Film by Paul Golding

Pulse is a 1988 American science fiction horror film written and directed by Paul Golding and starring Cliff De Young, Roxanne Hart, and Joey Lawrence. The film's title refers to a highly aggressive and intelligent pulse of electricity that terrorizes the occupants of a suburban house in Los Angeles, California. The film was produced through Columbia Pictures and the Aspen Film Society and distributed by Columbia Pictures. The titular Pulse and its accompanying elements were designed by Cinema Research Corporation.

==Plot==
A highly aggressive, paranormal intelligence thriving within the electrical grid system of Los Angeles, California is moving from house to house. It terrorizes the occupants by taking control of the appliances, killing them or causing them to wreck the house in an effort to destroy it. Once this has been accomplished, it travels along the power lines to the next house, and the terror restarts. Having thus wrecked one household in a quiet, suburban neighborhood, the pulse finds itself in the home of a boy's divorced father whom he is visiting.

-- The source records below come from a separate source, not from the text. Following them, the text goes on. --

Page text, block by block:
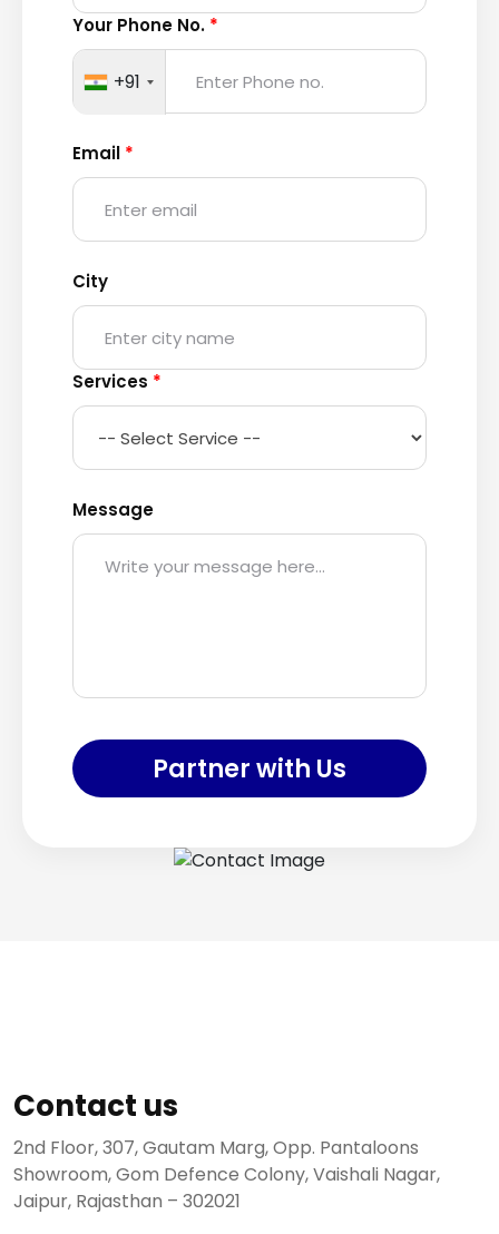
Your Phone No. *
+91
Email *
City
Services *
Message
Partner with Us
Contact us
2nd Floor, 307, Gautam Marg, Opp. Pantaloons
Showroom, Gom Defence Colony, Vaishali Nagar,
Jaipur, Rajasthan – 302021
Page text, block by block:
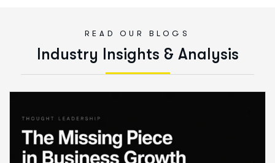
READ OUR BLOGS
nd ustry nsig hts & Ana ysis
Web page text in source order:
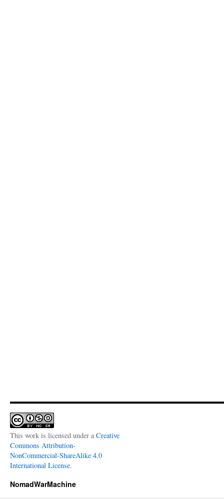
This work is licensed under a Creative
Commons Attribution-
NonCommercial-ShareAlike 4.0
International License.
NomadWarMachine
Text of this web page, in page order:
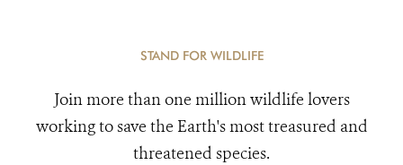
STAND FOR WILDLIFE
Join more than one million wildlife lovers
working to save the Earth's most treasured and
threatened species.
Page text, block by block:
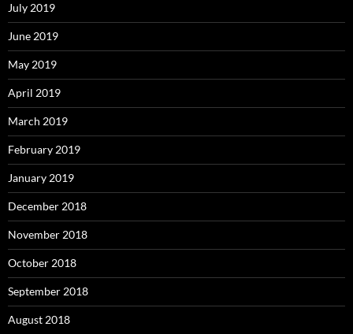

It gradually takes control of everything, injuring the stepmother, and trapping father and son, who must fight their way out.

==Cast==
- Cliff De Young as Bill Rockland
- Roxanne Hart as Ellen Rockland
- Joey Lawrence as David Rockland
- Matthew Lawrence as Stevie
- Charles Tyner as Old Man Holger
- Dennis Redfield as Pete
- Robert Romanus as Paul
- Myron Healey as Howard
- Michael Rider as Foreman
- Jean Sincere as Ruby
- Terry Beaver as policeman
- Greg Norberg as policeman
- Tim Russ as policeman

==Production==
The film was produced by Aspen Film Society, a film production company founded by Steve Martin and William E. McEuen.

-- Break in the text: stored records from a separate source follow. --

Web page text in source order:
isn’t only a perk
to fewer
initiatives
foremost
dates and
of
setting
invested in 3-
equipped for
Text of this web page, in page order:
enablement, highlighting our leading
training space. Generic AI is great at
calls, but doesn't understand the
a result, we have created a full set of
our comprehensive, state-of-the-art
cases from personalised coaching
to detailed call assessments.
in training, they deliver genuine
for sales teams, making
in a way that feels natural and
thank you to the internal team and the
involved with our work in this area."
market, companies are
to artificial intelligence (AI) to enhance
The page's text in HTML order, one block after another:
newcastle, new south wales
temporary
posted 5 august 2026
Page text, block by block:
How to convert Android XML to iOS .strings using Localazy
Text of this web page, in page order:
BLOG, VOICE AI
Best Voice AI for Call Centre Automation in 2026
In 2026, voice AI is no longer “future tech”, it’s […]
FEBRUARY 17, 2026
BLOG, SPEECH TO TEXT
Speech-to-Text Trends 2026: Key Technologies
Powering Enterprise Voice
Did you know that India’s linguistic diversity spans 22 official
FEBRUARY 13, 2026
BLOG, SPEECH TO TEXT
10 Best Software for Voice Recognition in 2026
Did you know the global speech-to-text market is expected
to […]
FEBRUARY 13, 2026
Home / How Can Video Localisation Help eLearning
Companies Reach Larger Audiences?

Paul Golding got the idea for Pulse from two unrelated events with the first being when the cinematographer Caleb Deschanel spent the night in his house and told him that at night he had been listening to "the sounds of the house ... the house was alive and it was taking care of me", and the second was when he heard about a computer that reprogrammed itself.

Golding wrote the screenplay under the working titles of House, Tract and Currents in 1981 but couldn't get it made until Columbia eventually took it on seven years later. David Morse and Tommy Lee Jones both auditioned for the role of Bill but lost to Cliff De Young. Production was completed a day early and $1 million under its $6 million budget, and as a result were able to afford Oxford Scientific Films to do many of the special effects.

==Music==
The musical score for Pulse was composed by Jay Ferguson, who also composed "Pictures of You" from the soundtrack to The Terminator, and the film score to A Nightmare on Elm Street 5: The Dream Child.

==Release==
David V. Picker, the head of Paramount Pictures at the time, was impressed by the film and intended to position it as a wide release, but changes in studio management curtailed this and it was only released theatrically in Texas and Oklahoma, while it went straight to video elsewhere. The movie did however become a success on video.

==Reception==
On the review aggregator website Rotten Tomatoes, the film holds an approval rating of 60% based on 15 reviews.